Material for this exercise
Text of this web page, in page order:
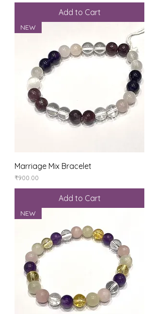
Add to Cart
NEW
Marriage Mix Bracelet
Price
₹900.00
Add to Cart
NEW
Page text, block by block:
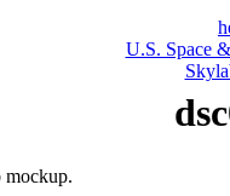
U.S. Space
mockup.
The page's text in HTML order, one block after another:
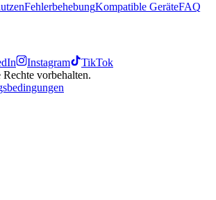
FehlerbehebungKompatible GeräteFAQ
Instagram
TikTok
vorbehalten.
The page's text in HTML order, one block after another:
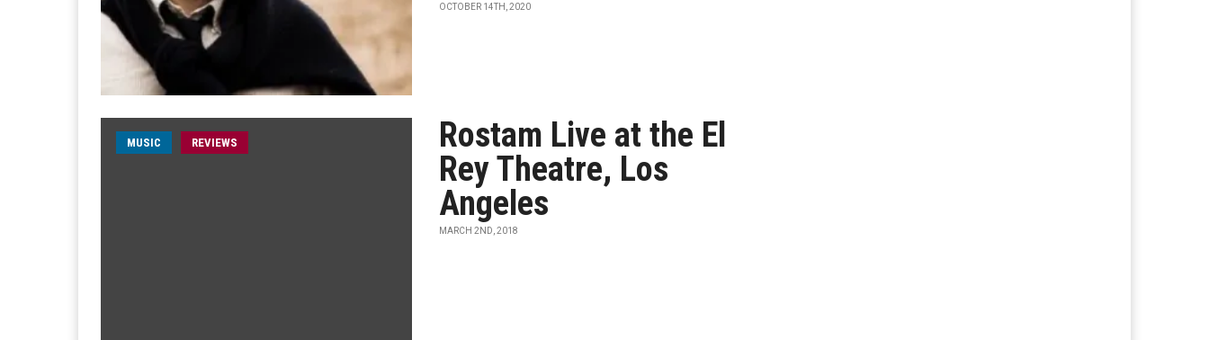
OCTOBER 14TH, 2020
MUSIC REVIEWS
Rostam Live at the El
Rey Theatre, Los
Angeles
MARCH 2ND, 2018

The task
Transcribe the listing exactly, skipping pictures.

Result of this task
Text of this web page, in page order:
Add to Cart
NEW
Marriage Mix Bracelet
Price
₹900.00
Add to Cart
NEW
Page text, block by block:
U.S. Space
mockup.
The page's text in HTML order, one block after another:
FehlerbehebungKompatible GeräteFAQ
Instagram
TikTok
vorbehalten.
The page's text in HTML order, one block after another:
OCTOBER 14TH, 2020
MUSIC REVIEWS
Rostam Live at the El
Rey Theatre, Los
Angeles
MARCH 2ND, 2018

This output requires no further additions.